AIM OF THE TASK: In the entries below, repeat only the lines between those holding "linear layers without" and "Das Verhältnis zwischen", inclusive. Leave pictures out.

Data excerpts:
++++++++
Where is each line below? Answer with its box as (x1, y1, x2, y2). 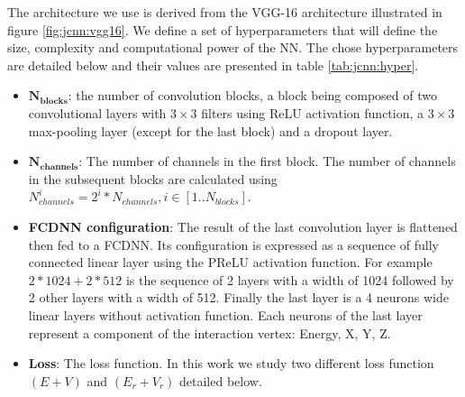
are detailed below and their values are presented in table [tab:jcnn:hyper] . (7, 55, 419, 74)
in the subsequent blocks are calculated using (28, 169, 278, 188)
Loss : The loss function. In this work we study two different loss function (28, 354, 434, 373)
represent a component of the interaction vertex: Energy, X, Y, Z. (28, 323, 391, 342)
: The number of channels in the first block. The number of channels (78, 152, 456, 171)
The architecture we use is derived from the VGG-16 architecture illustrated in (7, 3, 442, 21)
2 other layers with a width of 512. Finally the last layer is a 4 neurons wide (28, 288, 449, 307)
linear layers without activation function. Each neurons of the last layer (28, 305, 423, 324)
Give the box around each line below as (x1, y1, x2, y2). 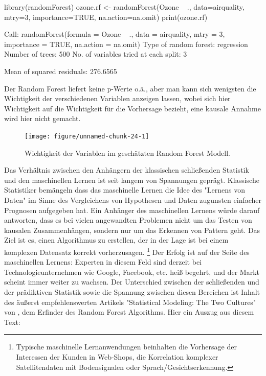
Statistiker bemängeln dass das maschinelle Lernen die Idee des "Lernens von (4, 184, 245, 195)
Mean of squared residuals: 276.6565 (4, 65, 117, 76)
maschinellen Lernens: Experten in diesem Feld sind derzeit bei (4, 256, 202, 267)
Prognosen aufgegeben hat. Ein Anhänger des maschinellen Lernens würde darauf (4, 204, 260, 215)
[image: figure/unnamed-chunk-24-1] (25, 132, 149, 140)
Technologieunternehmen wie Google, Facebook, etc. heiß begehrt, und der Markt (4, 266, 260, 277)
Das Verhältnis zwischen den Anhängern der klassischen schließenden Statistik (4, 165, 249, 175)
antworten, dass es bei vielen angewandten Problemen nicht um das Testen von (4, 215, 252, 225)
++++++++
TASK OUTPUT:
linear layers without activation function. Each neurons of the last layer (28, 305, 423, 324)
Give the box around each line below as (x1, y1, x2, y2). 
Statistiker bemängeln dass das maschinelle Lernen die Idee des "Lernens von (4, 184, 245, 195)
Mean of squared residuals: 276.6565 (4, 65, 117, 76)
maschinellen Lernens: Experten in diesem Feld sind derzeit bei (4, 256, 202, 267)
Prognosen aufgegeben hat. Ein Anhänger des maschinellen Lernens würde darauf (4, 204, 260, 215)
[image: figure/unnamed-chunk-24-1] (25, 132, 149, 140)
Technologieunternehmen wie Google, Facebook, etc. heiß begehrt, und der Markt (4, 266, 260, 277)
Das Verhältnis zwischen den Anhängern der klassischen schließenden Statistik (4, 165, 249, 175)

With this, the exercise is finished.